Firefight release party ()
#21 Copy


Where did the idea to split The Way of Kings and to make it take place in multiple places come from?

Brandon Sanderson

The Way of Kings taking place with the different timelines? So Way of Kings I wrote, the very first version of it--in its contemporary form, I wrote the first book about Dalinar when I was a teenager--but the very first book called The Way of Kings I wrote in 2002 and I tried to cram way too much into that book. The big failing of that book was I tried to do everyone's story at once. And so when I re-wrote it in 2009, or whenever it was, I decided I would take the characters and spread them out across the 10 book series and I would focus on a certain set of them early on and then transition into other ones. But in order to maintain some of the complexity I like in my books, particularly big epic fantasies, I added in the flashback sequence, one per character per book as a means to adding some depth and complexity but using it to build up a character you already knew, rather than doing someone completely different. And so this kind of allowed me to tell the story the way I wanted to, by doing-- That did mean I still had to have two separate timelines because I needed to do Shallan and I needed to do Kaladin, 'cause I knew they were going to be important, interacting together for the next few books. Which did put me in two different places but that was much better than the six different places the original had. And it's just because I like complexity, I like a book that everything comes together at once.

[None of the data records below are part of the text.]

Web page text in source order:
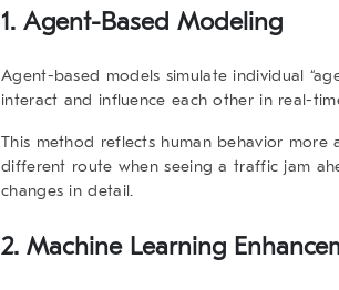
1. Agent-Based Modeling
Agent-based models simulate individual
interact and influence each other in real-
This method reflects human behavior more
different route when seeing a traffic jam
changes in detail.
2. Machine Learning

Barnes and Noble Book Club Q&A ()
#22 Copy


One other question, what is the name of the planet that Elantris is on?

Brandon Sanderson

Elantris: Sel

Warbreaker: Nalthis

Mistborn: Scadrial

Way of Kings: Roshar

White Sand: Taldain

Dragonsteel: Yolen

There are others, but I haven't talked much about those yet, so I'll leave them off for now.

Stormlight Three Update #5 ()
#23 Copy


Jasnah, as I've said, grows more important in the back five.

I'd say spoilers, but I doubt you'd kill her off..


This is entirely from memory so please forgive me if I get this wrong, but I believe [Brandon] has hedged on this topic in the past, e.g. who says she has to be alive (in the usual sense) to be a POV character?

Brandon Sanderson

I've said that flashback characters (which are the ones I've announced as having "books" dedicated to them) can die before their book arrives.

Stormlight Three Update #2 ()
#24 Copy


(Until the second five books, where our primary characters will shuffle. So you Renarin fans will have to be patient.)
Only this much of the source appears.